Arachnoiditis ossificans

Case contributed by Noriza Zainol Abidin
Diagnosis not applicable

Presentation

Elderly man with a history of a traumatic compression fracture of the L1 vertebra post posterior instrumentation 20 years ago. Progressive lower limb weakness. He sustained a left intertrochanteric fracture.

Patient Data

Age: 75 years old
Gender: Male
ct

Metal artefacts from posterior instrumentation traversing T12 and L2 lamina bilaterally fixing an old L1 vertebral fracture.

Diffuse dense curvilinear calcifications are seen along the anterior spinal dura mater extending from L1 till L5 level. Multiple intrathecal calcifications suggestive of cauda equina ossifications. Some of the intrathecal calcifications follow the course of traversing nerve roots.

Left intertrochanteric fracture with large surrounding subacute hematoma concordant with a recent history of fracture.

MRI Lumbosacral

mri

Coronal T2- weighted images shows diffuse abnormal circumferential thickening of thecal sac with blooming artefact, concordant with dural calcifications seen on CT images.

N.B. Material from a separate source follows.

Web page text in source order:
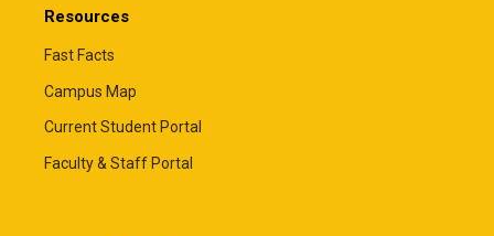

Axial T2-weighted images show displacement of the nerve roots of the cauda equina in the initial images. Abnormal thickening and clumping of the cauda equina with intrathecal hypointense signal abnormality seen at distal lumbar, consistent with sequelae of arachnoiditis.

Well defined hyperintense lesion within L4 vertebra body in keeping with a vertebral hemangioma.

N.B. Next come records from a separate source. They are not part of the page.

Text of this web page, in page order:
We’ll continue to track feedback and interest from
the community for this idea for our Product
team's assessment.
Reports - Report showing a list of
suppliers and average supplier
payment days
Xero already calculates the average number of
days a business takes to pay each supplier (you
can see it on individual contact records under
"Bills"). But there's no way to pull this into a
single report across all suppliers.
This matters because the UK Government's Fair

Based on CT and MRI findings, features consistent with arachnoiditis ossificans.

Case Discussion

Arachnoiditis ossificans is an unusual chronic meningeal inflammatory process and is thought to be the sequela of end-stage adhesive arachnoiditis.

Common causative factors include surgery, arachnoid hemorrhage, myelography (particularly oil-based contrast agents), and spinal anesthesia.

CT and MRI are complementary imaging techniques. 

CT is the best investigation tool to visualize the ossified intraspinal lesion and nerve roots. The findings of ossified intrathecal lesions are specific and diagnostic. As in this case, there is curvilinear dural calcifications, intrathecal coarse calcifications and ossified individual nerve roots adhered to the posterior thecal sac.

The MR imaging is favorable in depicting arachnoiditis. The sign includes central clumping of nerve roots, peripheral adhesion of the nerve roots and intradural cysts due to loculation of the subarachnoid spaces.